DATA TO PROCESS |
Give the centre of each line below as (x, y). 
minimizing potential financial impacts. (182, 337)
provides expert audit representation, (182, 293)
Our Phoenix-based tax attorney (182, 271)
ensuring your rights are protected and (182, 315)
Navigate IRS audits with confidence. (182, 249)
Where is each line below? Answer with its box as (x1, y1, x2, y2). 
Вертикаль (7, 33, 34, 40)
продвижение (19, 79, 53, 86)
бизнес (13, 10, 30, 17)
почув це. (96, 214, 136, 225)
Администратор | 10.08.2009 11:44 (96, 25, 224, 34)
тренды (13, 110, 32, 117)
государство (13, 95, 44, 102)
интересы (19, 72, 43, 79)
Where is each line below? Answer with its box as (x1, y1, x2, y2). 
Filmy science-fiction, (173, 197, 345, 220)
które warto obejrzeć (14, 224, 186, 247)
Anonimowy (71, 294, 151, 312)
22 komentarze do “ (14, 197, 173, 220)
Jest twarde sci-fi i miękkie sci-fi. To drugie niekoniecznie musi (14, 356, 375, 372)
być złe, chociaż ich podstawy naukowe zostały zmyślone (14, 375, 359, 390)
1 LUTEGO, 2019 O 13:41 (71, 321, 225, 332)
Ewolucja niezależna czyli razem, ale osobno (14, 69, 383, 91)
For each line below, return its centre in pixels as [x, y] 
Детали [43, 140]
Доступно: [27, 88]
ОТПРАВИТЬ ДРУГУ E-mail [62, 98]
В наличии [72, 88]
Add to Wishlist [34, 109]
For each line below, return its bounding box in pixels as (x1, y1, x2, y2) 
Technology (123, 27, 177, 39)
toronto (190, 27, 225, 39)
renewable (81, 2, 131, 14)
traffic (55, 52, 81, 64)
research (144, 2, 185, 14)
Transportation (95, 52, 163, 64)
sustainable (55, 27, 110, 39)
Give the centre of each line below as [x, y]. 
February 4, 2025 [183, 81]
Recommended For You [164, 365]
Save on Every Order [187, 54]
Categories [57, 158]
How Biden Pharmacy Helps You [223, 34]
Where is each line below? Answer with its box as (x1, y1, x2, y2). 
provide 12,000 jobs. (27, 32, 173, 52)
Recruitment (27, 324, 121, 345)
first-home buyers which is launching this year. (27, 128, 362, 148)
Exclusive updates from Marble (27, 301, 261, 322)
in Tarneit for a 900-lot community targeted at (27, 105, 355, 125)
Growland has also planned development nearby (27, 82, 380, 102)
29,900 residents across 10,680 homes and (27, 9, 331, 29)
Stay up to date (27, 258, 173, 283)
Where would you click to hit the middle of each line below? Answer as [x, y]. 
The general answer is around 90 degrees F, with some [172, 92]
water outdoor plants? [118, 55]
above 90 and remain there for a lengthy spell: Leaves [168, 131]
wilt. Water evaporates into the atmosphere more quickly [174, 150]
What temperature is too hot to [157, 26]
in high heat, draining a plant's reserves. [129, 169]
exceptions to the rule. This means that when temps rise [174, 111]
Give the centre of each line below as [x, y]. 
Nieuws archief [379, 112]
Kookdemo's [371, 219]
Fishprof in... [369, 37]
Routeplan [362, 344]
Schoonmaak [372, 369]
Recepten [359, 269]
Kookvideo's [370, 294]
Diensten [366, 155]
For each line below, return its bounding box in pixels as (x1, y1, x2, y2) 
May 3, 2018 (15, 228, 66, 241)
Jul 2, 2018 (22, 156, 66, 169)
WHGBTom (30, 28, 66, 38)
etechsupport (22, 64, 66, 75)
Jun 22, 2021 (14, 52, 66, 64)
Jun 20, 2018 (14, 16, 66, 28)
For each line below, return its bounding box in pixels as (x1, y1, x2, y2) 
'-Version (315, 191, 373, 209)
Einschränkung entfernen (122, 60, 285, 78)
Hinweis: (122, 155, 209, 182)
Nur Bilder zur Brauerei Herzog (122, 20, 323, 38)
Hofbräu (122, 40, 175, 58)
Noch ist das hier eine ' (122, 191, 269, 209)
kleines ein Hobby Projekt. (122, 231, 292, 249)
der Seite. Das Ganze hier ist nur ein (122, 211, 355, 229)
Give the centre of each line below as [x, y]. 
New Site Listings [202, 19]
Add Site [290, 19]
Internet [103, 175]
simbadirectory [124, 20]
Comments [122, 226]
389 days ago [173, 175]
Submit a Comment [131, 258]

EXERCISE DETAILS | Every record, word for word, must be returned.

SOLUTION BELOW |
Give the centre of each line below as (x, y). 
minimizing potential financial impacts. (182, 337)
provides expert audit representation, (182, 293)
Our Phoenix-based tax attorney (182, 271)
ensuring your rights are protected and (182, 315)
Navigate IRS audits with confidence. (182, 249)
Where is each line below? Answer with its box as (x1, y1, x2, y2). 
Вертикаль (7, 33, 34, 40)
продвижение (19, 79, 53, 86)
бизнес (13, 10, 30, 17)
почув це. (96, 214, 136, 225)
Администратор | 10.08.2009 11:44 (96, 25, 224, 34)
тренды (13, 110, 32, 117)
государство (13, 95, 44, 102)
интересы (19, 72, 43, 79)
Where is each line below? Answer with its box as (x1, y1, x2, y2). 
Filmy science-fiction, (173, 197, 345, 220)
które warto obejrzeć (14, 224, 186, 247)
Anonimowy (71, 294, 151, 312)
22 komentarze do “ (14, 197, 173, 220)
Jest twarde sci-fi i miękkie sci-fi. To drugie niekoniecznie musi (14, 356, 375, 372)
być złe, chociaż ich podstawy naukowe zostały zmyślone (14, 375, 359, 390)
1 LUTEGO, 2019 O 13:41 (71, 321, 225, 332)
Ewolucja niezależna czyli razem, ale osobno (14, 69, 383, 91)
For each line below, return its centre in pixels as [x, y] 
Детали [43, 140]
Доступно: [27, 88]
ОТПРАВИТЬ ДРУГУ E-mail [62, 98]
В наличии [72, 88]
Add to Wishlist [34, 109]
For each line below, return its bounding box in pixels as (x1, y1, x2, y2) 
Technology (123, 27, 177, 39)
toronto (190, 27, 225, 39)
renewable (81, 2, 131, 14)
traffic (55, 52, 81, 64)
research (144, 2, 185, 14)
Transportation (95, 52, 163, 64)
sustainable (55, 27, 110, 39)
Give the centre of each line below as [x, y]. 
February 4, 2025 [183, 81]
Recommended For You [164, 365]
Save on Every Order [187, 54]
Categories [57, 158]
How Biden Pharmacy Helps You [223, 34]
Where is each line below? Answer with its box as (x1, y1, x2, y2). 
provide 12,000 jobs. (27, 32, 173, 52)
Recruitment (27, 324, 121, 345)
first-home buyers which is launching this year. (27, 128, 362, 148)
Exclusive updates from Marble (27, 301, 261, 322)
in Tarneit for a 900-lot community targeted at (27, 105, 355, 125)
Growland has also planned development nearby (27, 82, 380, 102)
29,900 residents across 10,680 homes and (27, 9, 331, 29)
Stay up to date (27, 258, 173, 283)
Where would you click to hit the middle of each line below? Answer as [x, y]. 
The general answer is around 90 degrees F, with some [172, 92]
water outdoor plants? [118, 55]
above 90 and remain there for a lengthy spell: Leaves [168, 131]
wilt. Water evaporates into the atmosphere more quickly [174, 150]
What temperature is too hot to [157, 26]
in high heat, draining a plant's reserves. [129, 169]
exceptions to the rule. This means that when temps rise [174, 111]
Give the centre of each line below as [x, y]. 
Nieuws archief [379, 112]
Kookdemo's [371, 219]
Fishprof in... [369, 37]
Routeplan [362, 344]
Schoonmaak [372, 369]
Recepten [359, 269]
Kookvideo's [370, 294]
Diensten [366, 155]
For each line below, return its bounding box in pixels as (x1, y1, x2, y2) 
May 3, 2018 (15, 228, 66, 241)
Jul 2, 2018 (22, 156, 66, 169)
WHGBTom (30, 28, 66, 38)
etechsupport (22, 64, 66, 75)
Jun 22, 2021 (14, 52, 66, 64)
Jun 20, 2018 (14, 16, 66, 28)
For each line below, return its bounding box in pixels as (x1, y1, x2, y2) 
'-Version (315, 191, 373, 209)
Einschränkung entfernen (122, 60, 285, 78)
Hinweis: (122, 155, 209, 182)
Nur Bilder zur Brauerei Herzog (122, 20, 323, 38)
Hofbräu (122, 40, 175, 58)
Noch ist das hier eine ' (122, 191, 269, 209)
kleines ein Hobby Projekt. (122, 231, 292, 249)
der Seite. Das Ganze hier ist nur ein (122, 211, 355, 229)
Give the centre of each line below as [x, y]. 
New Site Listings [202, 19]
Add Site [290, 19]
Internet [103, 175]
simbadirectory [124, 20]
Comments [122, 226]
389 days ago [173, 175]
Submit a Comment [131, 258]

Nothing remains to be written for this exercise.